[Data extracted from a collection]
Start of Block

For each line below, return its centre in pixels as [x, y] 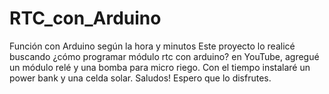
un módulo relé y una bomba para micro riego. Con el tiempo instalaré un [160, 67]
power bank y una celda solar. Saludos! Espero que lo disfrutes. [140, 78]
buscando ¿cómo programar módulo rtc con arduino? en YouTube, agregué [164, 56]
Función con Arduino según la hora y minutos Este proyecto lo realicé [152, 46]
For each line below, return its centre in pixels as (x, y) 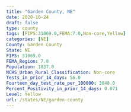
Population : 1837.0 (30, 67)
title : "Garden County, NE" (41, 12)
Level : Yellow (24, 94)
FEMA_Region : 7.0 (28, 61)
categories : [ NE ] (28, 39)
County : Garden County (34, 45)
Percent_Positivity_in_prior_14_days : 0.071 (62, 89)
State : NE (18, 50)
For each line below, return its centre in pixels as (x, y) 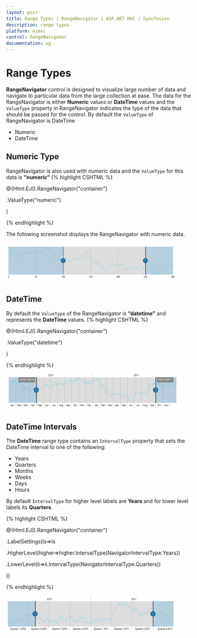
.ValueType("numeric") (34, 200)
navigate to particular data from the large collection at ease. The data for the (99, 95)
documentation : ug (29, 43)
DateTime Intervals (41, 427)
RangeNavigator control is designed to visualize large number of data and (96, 89)
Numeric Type (33, 157)
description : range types (38, 25)
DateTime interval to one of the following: (56, 447)
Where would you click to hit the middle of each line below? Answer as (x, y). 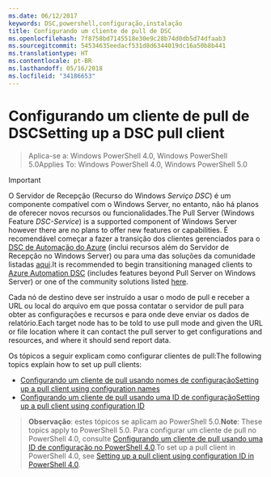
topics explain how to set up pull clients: (75, 364)
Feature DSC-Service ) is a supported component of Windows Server (123, 221)
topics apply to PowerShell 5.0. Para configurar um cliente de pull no (142, 430)
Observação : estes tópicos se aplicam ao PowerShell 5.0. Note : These (145, 421)
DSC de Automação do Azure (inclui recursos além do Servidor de (119, 247)
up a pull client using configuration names (90, 388)
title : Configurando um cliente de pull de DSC (90, 31)
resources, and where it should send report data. (90, 340)
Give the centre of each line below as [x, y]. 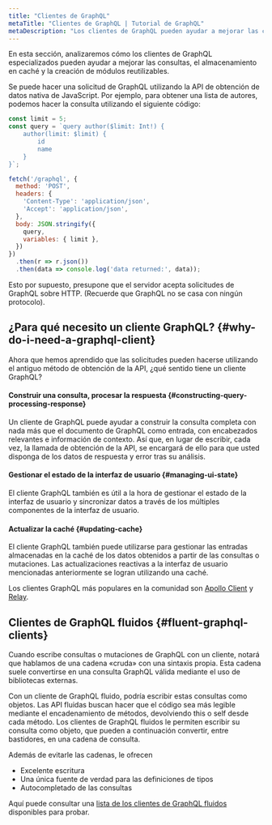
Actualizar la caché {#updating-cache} [76, 528]
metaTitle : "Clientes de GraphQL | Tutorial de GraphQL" [106, 24]
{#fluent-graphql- [202, 622]
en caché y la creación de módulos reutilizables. [89, 71]
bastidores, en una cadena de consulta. [74, 739]
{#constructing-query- [208, 395]
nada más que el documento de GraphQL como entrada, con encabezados [133, 430]
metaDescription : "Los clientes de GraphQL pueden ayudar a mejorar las [134, 31]
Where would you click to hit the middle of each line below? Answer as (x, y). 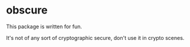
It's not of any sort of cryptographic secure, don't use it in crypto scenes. (95, 38)
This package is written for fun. (44, 26)
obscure (27, 10)
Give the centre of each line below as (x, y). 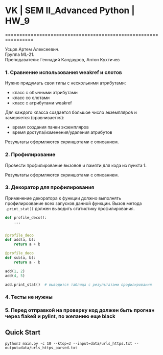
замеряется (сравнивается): (35, 118)
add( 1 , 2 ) (15, 271)
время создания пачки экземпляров (50, 127)
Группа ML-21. (20, 54)
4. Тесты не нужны (29, 297)
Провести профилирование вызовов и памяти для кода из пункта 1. (76, 165)
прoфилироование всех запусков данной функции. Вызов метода (73, 203)
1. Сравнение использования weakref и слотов (64, 72)
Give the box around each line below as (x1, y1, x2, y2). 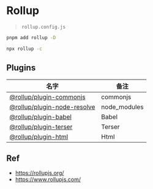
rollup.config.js (21, 24, 66, 30)
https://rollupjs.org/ (15, 169, 64, 177)
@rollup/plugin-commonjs (9, 92, 86, 101)
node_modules (100, 102, 144, 111)
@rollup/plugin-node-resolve (9, 102, 95, 111)
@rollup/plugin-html (9, 132, 69, 141)
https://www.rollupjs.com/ (15, 176, 81, 183)
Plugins (6, 62, 36, 73)
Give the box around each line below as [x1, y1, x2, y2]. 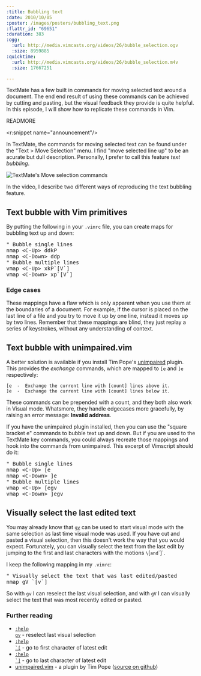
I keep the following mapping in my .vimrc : [6, 561, 112, 568]
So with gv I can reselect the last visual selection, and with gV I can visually [6, 590, 190, 597]
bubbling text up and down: [6, 229, 74, 237]
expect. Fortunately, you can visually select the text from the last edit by [6, 543, 184, 550]
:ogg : [6, 37, 20, 43]
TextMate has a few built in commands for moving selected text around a [6, 87, 187, 94]
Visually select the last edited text [6, 507, 136, 518]
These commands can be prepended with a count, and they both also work [6, 398, 192, 406]
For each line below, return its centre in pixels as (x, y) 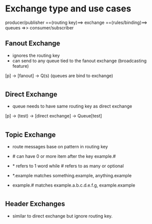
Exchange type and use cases (68, 9)
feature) (20, 66)
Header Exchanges (35, 204)
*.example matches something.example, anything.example (72, 175)
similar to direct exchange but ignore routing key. (62, 216)
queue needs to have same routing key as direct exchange (72, 106)
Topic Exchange (31, 135)
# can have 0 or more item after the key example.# (64, 156)
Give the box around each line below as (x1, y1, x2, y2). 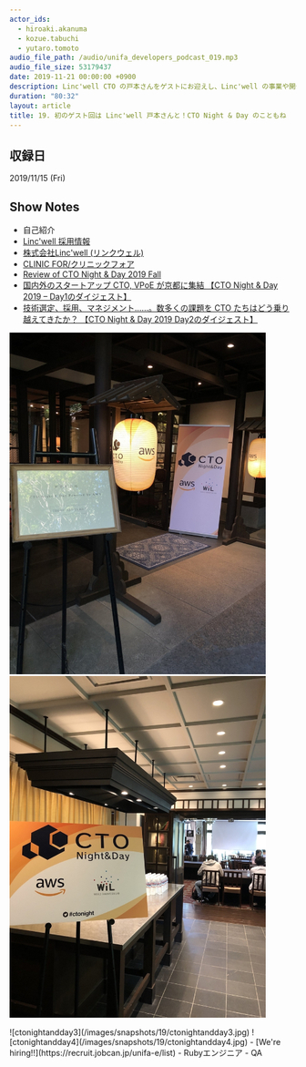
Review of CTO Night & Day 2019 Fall (22, 269, 162, 280)
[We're (255, 1037, 281, 1047)
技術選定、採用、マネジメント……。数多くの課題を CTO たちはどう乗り (22, 303, 290, 313)
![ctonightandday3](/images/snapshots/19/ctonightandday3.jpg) (9, 1027, 250, 1038)
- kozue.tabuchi (17, 34, 79, 43)
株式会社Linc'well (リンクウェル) (22, 247, 144, 258)
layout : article (9, 101, 71, 110)
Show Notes (9, 199, 80, 214)
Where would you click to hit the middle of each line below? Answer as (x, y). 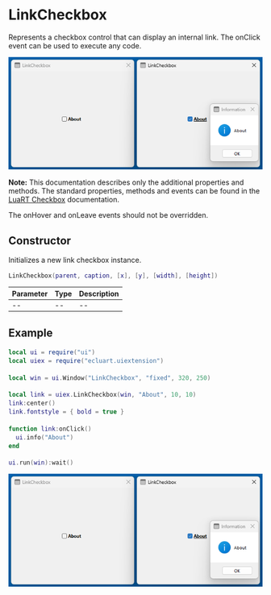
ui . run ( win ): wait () (41, 463)
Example (31, 333)
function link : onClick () (50, 429)
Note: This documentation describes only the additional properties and (126, 182)
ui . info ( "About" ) (45, 437)
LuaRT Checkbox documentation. (64, 200)
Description (99, 293)
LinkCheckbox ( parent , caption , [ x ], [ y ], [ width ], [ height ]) (113, 276)
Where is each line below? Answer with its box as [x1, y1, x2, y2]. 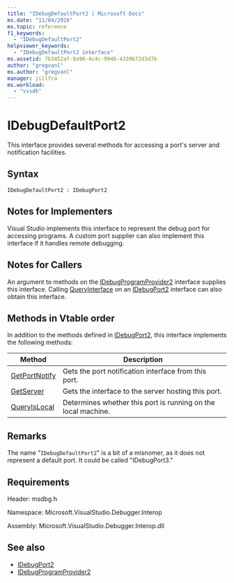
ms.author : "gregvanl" [7, 68, 73, 75]
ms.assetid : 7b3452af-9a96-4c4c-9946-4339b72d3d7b [7, 56, 157, 63]
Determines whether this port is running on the [62, 398, 215, 408]
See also [7, 542, 45, 554]
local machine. [62, 406, 110, 416]
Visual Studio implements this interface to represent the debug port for [7, 224, 210, 232]
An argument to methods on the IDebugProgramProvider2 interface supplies [7, 278, 226, 286]
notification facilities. [7, 148, 68, 157]
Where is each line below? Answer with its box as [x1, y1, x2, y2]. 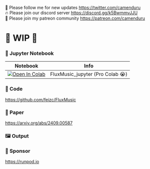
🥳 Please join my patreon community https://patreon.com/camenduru [5, 15, 146, 21]
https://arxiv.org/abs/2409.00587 [5, 120, 73, 126]
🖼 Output [5, 133, 29, 139]
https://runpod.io [5, 159, 39, 165]
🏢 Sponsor [5, 147, 30, 154]
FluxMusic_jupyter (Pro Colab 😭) [50, 71, 127, 78]
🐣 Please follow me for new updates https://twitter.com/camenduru [5, 5, 141, 10]
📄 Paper [5, 109, 25, 116]
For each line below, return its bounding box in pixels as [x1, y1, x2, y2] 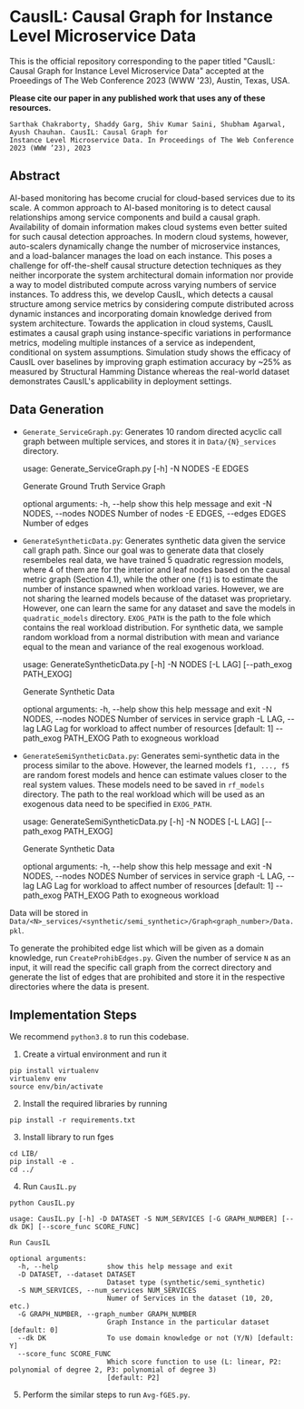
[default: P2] [106, 1374, 161, 1383]
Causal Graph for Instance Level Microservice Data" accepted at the [9, 65, 265, 76]
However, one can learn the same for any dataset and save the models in [22, 602, 296, 614]
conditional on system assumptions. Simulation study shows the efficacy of [9, 347, 291, 358]
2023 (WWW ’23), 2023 [9, 143, 92, 153]
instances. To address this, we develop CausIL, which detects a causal [9, 289, 274, 300]
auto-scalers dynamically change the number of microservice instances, [9, 241, 281, 251]
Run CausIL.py [22, 1181, 77, 1192]
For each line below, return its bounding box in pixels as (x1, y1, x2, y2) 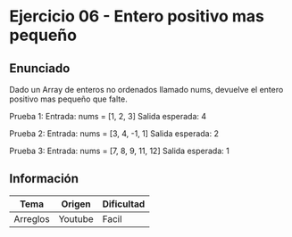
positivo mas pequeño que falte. (9, 94, 128, 104)
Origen (61, 198, 91, 210)
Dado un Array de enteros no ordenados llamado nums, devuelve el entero (9, 85, 284, 94)
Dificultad (102, 198, 146, 210)
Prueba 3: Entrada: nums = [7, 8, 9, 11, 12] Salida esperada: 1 (9, 145, 229, 156)
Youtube (58, 212, 94, 225)
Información (9, 171, 79, 186)
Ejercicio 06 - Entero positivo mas (9, 6, 265, 27)
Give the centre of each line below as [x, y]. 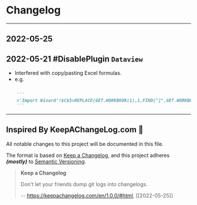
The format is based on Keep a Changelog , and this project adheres [88, 155]
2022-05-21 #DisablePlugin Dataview [74, 59]
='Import [27, 101]
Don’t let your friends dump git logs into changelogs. [84, 184]
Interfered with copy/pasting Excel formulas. [68, 73]
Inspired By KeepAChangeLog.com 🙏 [75, 130]
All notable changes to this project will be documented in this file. [85, 143]
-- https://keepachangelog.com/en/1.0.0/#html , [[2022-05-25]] [97, 195]
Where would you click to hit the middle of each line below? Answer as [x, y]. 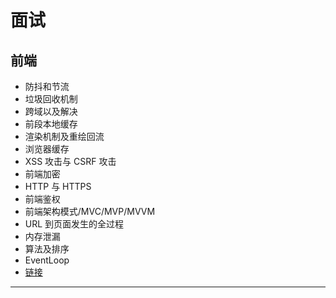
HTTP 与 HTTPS [58, 186]
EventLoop [47, 260]
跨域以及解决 [51, 111]
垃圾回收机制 [51, 99]
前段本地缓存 [51, 124]
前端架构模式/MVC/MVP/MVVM [90, 211]
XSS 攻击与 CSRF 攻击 [70, 161]
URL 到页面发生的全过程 [74, 224]
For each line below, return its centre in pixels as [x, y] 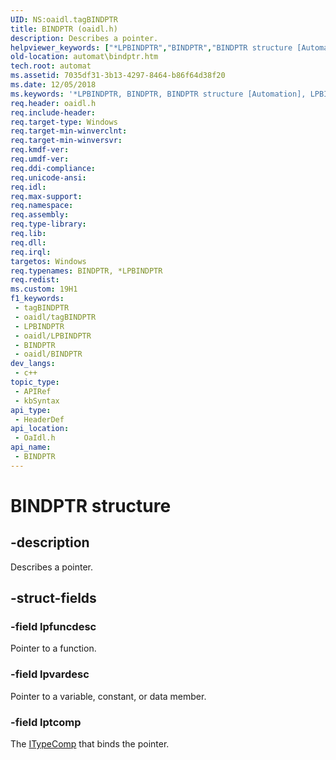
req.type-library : [48, 224]
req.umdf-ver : [40, 159]
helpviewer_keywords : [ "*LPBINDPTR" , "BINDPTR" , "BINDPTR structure [151, 47]
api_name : [31, 447]
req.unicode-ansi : [48, 177]
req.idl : [28, 187]
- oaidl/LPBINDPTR [53, 336]
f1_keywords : [37, 299]
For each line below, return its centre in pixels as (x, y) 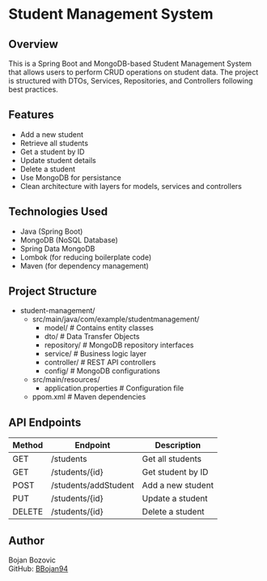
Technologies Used (58, 212)
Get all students (172, 459)
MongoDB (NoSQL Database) (69, 239)
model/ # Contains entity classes (99, 328)
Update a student (175, 498)
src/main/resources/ (66, 380)
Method (28, 445)
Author (26, 540)
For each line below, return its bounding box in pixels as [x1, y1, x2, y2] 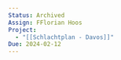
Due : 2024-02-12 [8, 41, 61, 48]
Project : [8, 26, 37, 34]
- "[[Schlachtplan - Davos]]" [15, 33, 114, 41]
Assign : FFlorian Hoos [8, 19, 82, 26]
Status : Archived [8, 11, 65, 19]
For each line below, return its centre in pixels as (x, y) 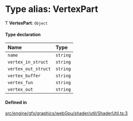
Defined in (16, 102)
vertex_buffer (24, 76)
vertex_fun (20, 83)
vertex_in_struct (28, 62)
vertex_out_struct (29, 69)
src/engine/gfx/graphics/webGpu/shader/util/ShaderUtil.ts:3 (66, 114)
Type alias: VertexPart (52, 9)
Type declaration (23, 34)
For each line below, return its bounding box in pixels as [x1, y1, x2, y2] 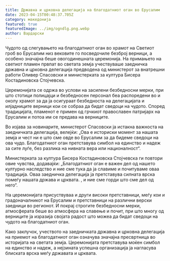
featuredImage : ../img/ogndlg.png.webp [5, 26, 90, 31]
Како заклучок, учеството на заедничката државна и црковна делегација [5, 229, 165, 235]
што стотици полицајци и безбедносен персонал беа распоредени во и [5, 92, 161, 98]
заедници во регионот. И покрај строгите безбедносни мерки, [5, 203, 141, 208]
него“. [5, 182, 18, 188]
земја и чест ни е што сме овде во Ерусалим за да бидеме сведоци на [5, 135, 159, 140]
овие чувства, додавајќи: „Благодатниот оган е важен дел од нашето [5, 161, 156, 166]
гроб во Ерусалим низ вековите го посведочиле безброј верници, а [5, 50, 152, 56]
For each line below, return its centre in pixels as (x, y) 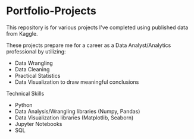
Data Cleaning (32, 69)
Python (24, 105)
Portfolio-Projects (51, 11)
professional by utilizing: (36, 51)
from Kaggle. (22, 33)
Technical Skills (25, 93)
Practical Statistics (37, 75)
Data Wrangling (34, 63)
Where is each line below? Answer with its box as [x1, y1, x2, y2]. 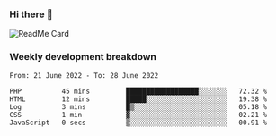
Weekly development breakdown [9, 51, 157, 64]
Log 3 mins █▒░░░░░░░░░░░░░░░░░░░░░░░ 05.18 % [9, 102, 268, 111]
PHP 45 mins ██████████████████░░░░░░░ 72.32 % [9, 87, 268, 96]
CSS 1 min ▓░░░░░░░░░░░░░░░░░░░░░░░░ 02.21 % [9, 110, 268, 119]
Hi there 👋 [9, 8, 54, 21]
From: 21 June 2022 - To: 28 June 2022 [9, 71, 159, 80]
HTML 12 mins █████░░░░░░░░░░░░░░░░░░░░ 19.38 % [9, 94, 268, 104]
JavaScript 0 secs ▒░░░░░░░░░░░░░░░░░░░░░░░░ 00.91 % [9, 118, 268, 127]
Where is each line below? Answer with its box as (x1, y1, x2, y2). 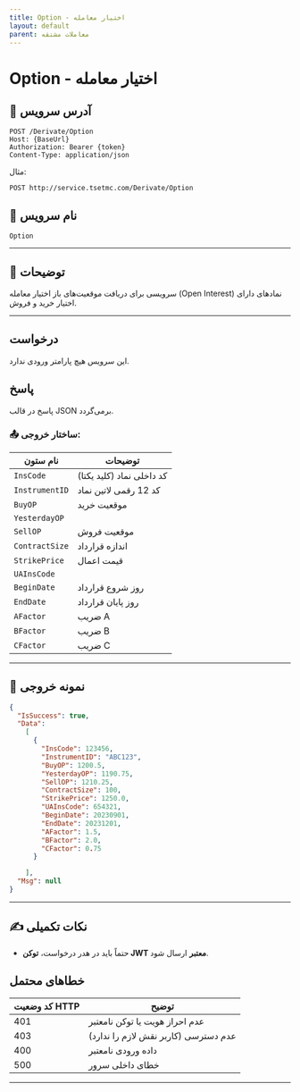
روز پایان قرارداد (77, 595, 139, 608)
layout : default (9, 21, 70, 30)
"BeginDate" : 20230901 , (41, 811, 129, 820)
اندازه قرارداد (77, 540, 128, 552)
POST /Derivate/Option (9, 127, 94, 137)
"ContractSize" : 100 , (41, 785, 122, 795)
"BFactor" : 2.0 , (41, 836, 102, 844)
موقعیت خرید (77, 498, 128, 510)
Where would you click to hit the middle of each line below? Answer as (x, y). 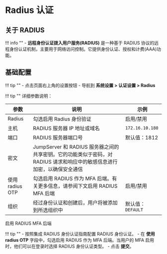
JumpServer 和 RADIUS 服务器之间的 (76, 147)
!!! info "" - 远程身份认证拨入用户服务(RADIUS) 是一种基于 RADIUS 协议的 (80, 43)
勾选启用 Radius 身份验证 (62, 119)
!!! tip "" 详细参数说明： (29, 96)
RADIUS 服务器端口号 (58, 137)
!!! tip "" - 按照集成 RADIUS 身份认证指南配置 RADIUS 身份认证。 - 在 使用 (80, 234)
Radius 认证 (29, 10)
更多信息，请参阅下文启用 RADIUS (78, 186)
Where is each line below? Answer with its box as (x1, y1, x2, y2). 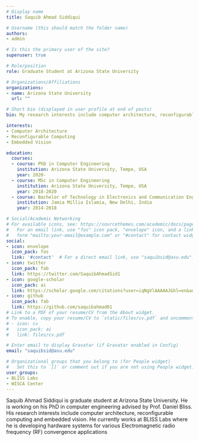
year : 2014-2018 (17, 205, 57, 211)
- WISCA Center (6, 380, 44, 386)
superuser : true (6, 52, 46, 58)
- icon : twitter (6, 260, 46, 266)
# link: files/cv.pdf (6, 332, 65, 338)
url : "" (11, 96, 31, 101)
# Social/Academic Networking (6, 216, 81, 222)
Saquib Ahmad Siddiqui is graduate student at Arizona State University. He (6, 397, 188, 404)
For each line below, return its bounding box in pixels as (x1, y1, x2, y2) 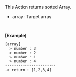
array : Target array (12, 14, 51, 19)
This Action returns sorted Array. (5, 4, 72, 10)
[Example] (5, 33, 26, 38)
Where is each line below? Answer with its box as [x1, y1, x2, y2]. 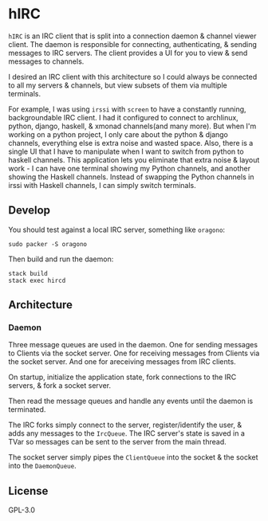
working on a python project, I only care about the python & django [8, 129, 229, 139]
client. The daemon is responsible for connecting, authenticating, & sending [8, 39, 258, 49]
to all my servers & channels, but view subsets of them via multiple [8, 80, 227, 90]
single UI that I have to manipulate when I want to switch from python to [8, 147, 245, 156]
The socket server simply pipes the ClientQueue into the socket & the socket [8, 452, 258, 462]
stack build [8, 269, 48, 277]
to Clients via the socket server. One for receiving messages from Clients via [8, 348, 260, 358]
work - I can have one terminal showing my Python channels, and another [8, 163, 251, 173]

End of Block

Your copy should hold only the lines above from the one containing "Show Notes (9, 199, 80, 214)" through the one containing "local machine. [62, 406, 110, 416]", exactly as written and free of pictures.

▶ SOLUTION BELOW:
Show Notes (9, 199, 80, 214)
Where would you click to hit the middle of each line below? Answer as (x, y). 
ui . run ( win ): wait () (41, 463)
Example (31, 333)
function link : onClick () (50, 429)
Note: This documentation describes only the additional properties and (126, 182)
ui . info ( "About" ) (45, 437)
LuaRT Checkbox documentation. (64, 200)
Description (99, 293)
LinkCheckbox ( parent , caption , [ x ], [ y ], [ width ], [ height ]) (113, 276)
Where is each line below? Answer with its box as [x1, y1, x2, y2]. 
ms.author : "gregvanl" [7, 68, 73, 75]
ms.assetid : 7b3452af-9a96-4c4c-9946-4339b72d3d7b [7, 56, 157, 63]
Determines whether this port is running on the [62, 398, 215, 408]
See also [7, 542, 45, 554]
local machine. [62, 406, 110, 416]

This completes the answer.